Part 2: Hair care: from washing to laying
2.1 selection of shampoo: select the product by type of hair
The correct choice of shampoo is the basis of healthy hair care. Shampoo should effectively cleanse the scalp and hair of pollution, surplus sebum and residues for styling, without drying or irritating them.
- For oily hair: Choose shampoos marked “for oily hair” or “for daily use.” They usually contain soft cleansing components, such as sulfates (in moderation) or their soft analogues (for example, cokoglucoside, decilglucoside).

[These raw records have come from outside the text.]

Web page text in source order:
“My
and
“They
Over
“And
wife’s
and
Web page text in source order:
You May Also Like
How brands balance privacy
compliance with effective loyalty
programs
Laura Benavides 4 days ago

Avoid shampoos with oils and silicones that can be burdened with hair.
- For dry hair: Choose shampoos with moisturizing and nutrient components such as oils (argan, coconut, olive), glycerin, panthenol, silk proteins. Avoid shampoos with aggressive sulfates (for example, SLS, Sles), which can even more dry hair. Pay attention to shampoos marked “for dry and damaged hair” or “moisturizing”.
- For normal hair: You can use shampoos with a moderate cleansing effect. It is important that the shampoo does not overdry the hair, but also does not leave a feeling of fat content.

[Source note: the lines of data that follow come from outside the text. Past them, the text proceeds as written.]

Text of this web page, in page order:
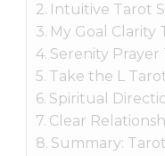
Intuitive Tarot
My Goal Clarity
Serenity
Take the L
Spiritual
Clear
Summary:
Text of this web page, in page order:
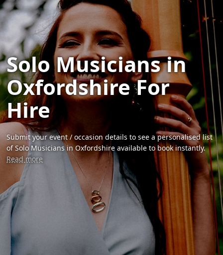
Solo Musicians in
Oxfordshire For
Hire
Submit your event / occasion details to see a personalised list
of Solo Musicians in Oxfordshire available to book instantly.
Read more
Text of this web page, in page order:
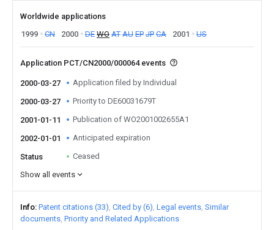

- For dyed hair: Choose shampoos specially designed for dyed hair. They contain components that help maintain color, protect the hair from damage and moisturize it. Avoid shampoos with sulfates that can wash off the paint.
- For thin hair: Choose shampoos that give volume and do not weight your hair. Look for shampoos with proteins and amino acids that strengthen the hair. Avoid shampoos with a large number of oils and silicones.
- For curly hair: Choose shampoos without sulfates (or with soft sulfates) and silicones. They should contain moisturizing and nutrient components that help maintain the moisture and elasticity of curls.
- For sensitive scalp: Choose hypoallergenic shampoos without fragrances, dyes and aggressive preservatives. Look for shampoos with soothing components such as aloe vera, chamomile, panthenol.
2.2 Hair washing technique: how to cleanse the scalp correctly
The correct technique of washing the hair is no less important than the choice of shampoo.
- Thoroughly moisten your hair with warm water. Water should be a comfortable temperature, not too hot so as not to dry the hair and scalp.
- Apply a small amount of shampoo in the palm of your hand. Pull the shampoo in the palms to form foam.
- Apply foam to the scalp and gently massage it with your fingertips. Do not use nails so as not to damage the scalp. Massage the scalp in a circular motion for 2-3 minutes.
- Distribute the foam along the entire length of the hair. Do not try your hair too much so as not to damage it.
- Rinse the shampoo thoroughly with warm water. Make sure that there are no traces of shampoo left on the hair.
- Repeat the procedure if necessary. If the hair is very dirty, you can repeat washing. Usually one washing is enough.
- Gently squeeze your hair from excess water. Do not try your hair with a towel so as not to damage it.
- Apply air conditioning or hair mask.
2.3 air conditioners and masks: moisturizing and nutrition
Air conditioners and masks are important stages of hair care that help to moisturize, nourish and protect the hair from damage.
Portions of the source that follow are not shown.